Aussi, je suis toujours surpris lorsque pour trouver les caractéristiques de l’addiction dans le jeu vidéo, quelques uns en viennent a donner… la socialisation. Ce qui serait in fine, au fond de l’addiction aux jeux vidéos, ce ne serait pas, comme cela a été dit, le rush des FPS ((First Person Shooter : Jeu de tir en première personne)) mais les liens que l’on tisse partie après partie. La guilde ! Voilà ce qui serait au coeur de l’addiction aux jeux vidéos.

Or c’est précisément cette capacité à faire lien que la toxicomanie attaque. Il n’y a pas de communauté de drogués et même dans les fumeries d’opium de la chine de la fin du 19ème siècle, chacun restait dans la solitude. Les relations sociales sont trop infiltrées par les sentiments de persécution et d’envie pour pouvoir se constituer en vie sociale. Etre toxicomane, c’est être dans un monde dans lequel la relation est incertaine, et l’autre d’abord un objet de jouissance : peut être a-t-il de l’argent pour ma dose ? le dealer sera-t-il au rendez vous ? Aura-t-il ce qu’il faut ? Ce qu’il aura sera-t-il bon ?

Le jeu vidéo n’a rien d’incertain. Au contraire, la vie y est toujours bien réglée. Une fois loggé, on sait parfaitement à quoi s’attendre : les caractéristiques et le comportement des Personnages Non Joueurs est parfaitement connu, de même que les caractéristiques des personnages avec lesquels on joue. Que chacun prenne sa place dans le ballet, voilà ce que propose le jeu vidéo. Ce n’est pas là quelque chose de caractéristique aux MMO. Tous les jeux vidéos sont des jeux ou le hasard est réduit au maximum. Le plaisir du gamer est un plaisir de maîtrise.

Par ailleurs, seule une vie sociale bien réglée permet de réaliser les hauts faits que l’on retrouve dans les MMO. Le coup parfait réalisé par la Guided Hand Corporation dans Eve Online((quelques uns de ces coups mémorables sont ont été décrits sur epsychologie)) et qui relègue [W:Ocean Eleven] au rang de plaisanterie de bac à sable n’a été possible que parce que les rôles et les fonctions des uns et des autres sont à la fois parfaitement reconnus, respectés et investis sur un temps suffisamment long. Ce n’est que parce que dans [W:Eve Online] certains ont accumulé suffisamment de richesses, que d’autres louent leurs services, même criminels, qu’une telle action a été réalisable. Même au niveau du  simple pickup group, le jeu n’est possible que si les rôles et les fonctions sont connues et respectées. Chacun sa place, et au bout, peut être, il y aura ce sentiment d’illusion groupale qui fait le sel des jeux de groupe.
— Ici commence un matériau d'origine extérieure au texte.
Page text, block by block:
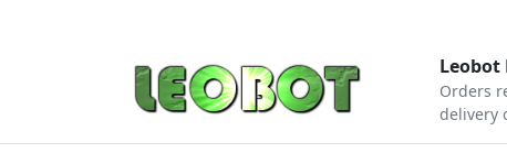
Leobot
Orders
delivery

Pour certains, de façon durable ou provisoire, le besoin d’étayage sur l’autre peut être extrêmement important. C’est le cas des personnalités narcissiques ou des états limites (border lines) pour qui le monde interne est vécu comme tellement vide que l’appui sur un objet externe est la seule issue imaginée comme possible. Cet appui peut prendre plusieurs formes : de l’ identification adhésive aux positions masochistes – il vaut mieux être objet de détestation que de se vivre comme rien du tout en passant par des investissements qui ont valeur d’aggripement. Certains empruntent la voie de la toxicomanie : l’objet toxique, a la fois parce qu’il est externe et parce qu’il procure des effets psychiques importants, vient colmater un espace psychique sérieusement mis à mal. D’autres peuvent prendre la voie opposée : le jeu vidéo est l’une d’elle. Il sera utilisé parce qu’il permet d’exercer un contrôle omnipotent sur un objet externe.

Faire du jeu vidéo, et plus particulièrement de la vie sociale qui se développe dans les MMO, une drogue, c’est d’abord transformer les tentatives d’élaboration de quelques uns en une pathologie. C’est ensuite méconnaître que pour le plus grand nombre, que ces mondes numériques, de WoW à Facebook en passant par Twitter sont des lieux de fabrication et d’invention de la subjectivité du 21ème siècle. Le réseau est pour les individus comme pour les institutions un appuis qui devient de plus en plus nécessaire; c’est un espace qui contient nos représentations; il est un lieu de stockage de nos mémoires; et c’est un lieu d’étayage des identités.